As I'm slowly finding the strength to wrestle my demons, the acknowledgement that my lifelong battle with mental illness is quite possibly genetic, but also very likely caused by the stressors of the childhood sexual abuse I suffered at very young ages.
The recollection of various moments in the lives of my children makes me realize how much my childhood trauma has impacted my parenting.
"Not every person who is abused will have a mental disorder, but it does increase the likelihood," Prof. Afifi said of the 2012 Canadian Community Health Survey on Mental Health. Of these disorders, RAINN -- Rape, Abuse, & Incest National Network -- an American website detailing the many mental disorders associated to childhood sexual abuse, has detailed the correlation between depression, sleep disturbance disorders, revictimization, flashbacks, dissociation, disordered eating, alcohol or drug abuse, self-injury, and sexuality, but to name a few.
Going through the list, every disorder plays an integral part of my past and present, and most likely, my future. The most upsetting consequence of my childhood trauma, however, has more to do with how the mental illnesses have affected my parenting style. Determined to protect my children from everything, more specifically pedophiles, my anxiety has kept me vigilant towards all those coming into contact with any of my children.

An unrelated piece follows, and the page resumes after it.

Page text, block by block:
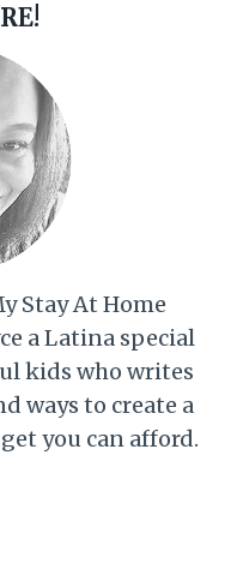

Coaches, male teachers, friendly janitors at my children's school; all were subject to my scrutiny, as I always remained within a watchful distance. Of course school policies and life prevented me from sitting in the classroom to keep a watchful eye on the teachers, but my children have all been asked on frequent occasions, if they exhibited the slightest bit of apprehension at returning back to school, was it because they "had been touched in an inappropriate manner."
The thought that my kids could have been nervous at doing a presentation or worrying about an upcoming test never entered my mind. My mind immediately went to the darkest corner in the school; a closet where cleaning supplies were kept or an empty classroom. These areas suddenly became alive with my own memories which I subjected onto my children by keeping my abuse a secret, but stealing their innocence with incessant questioning about whether the janitor had ever "tried to get you alone."
Simple childhood moments between siblings and friends of "You show me yours, I'll show you mine" were turned into interrogation sessions were my finger pointed at each child demanding, "Where did you learn that?" To this day, 10 years later, my kids will still remind me of those episodes with arched eyebrows, querying, "What was that all about anyway?"
And I continue to keep my secret from them, fearful that I've already done enough damage by subjecting them to a life with a mother who starves herself one day and binges the next; with a parent who becomes so alarmed at the sight of a boy's name on my daughter's cell that I have to take to my bed for days to recover from the idea that she may someday be hurt the way I was.
In the meantime, my behaviour; my disorders are wreaking havoc not only in my own life, but in theirs, as I teach my daughter to be fearful of boys; to believe that a friendly game of tag is actually an assault; all because my youth was sullied, and my spirit was broken. And really, sharing my secret doesn't seem like an option because... well, I wouldn't want them to think there's anything wrong with me.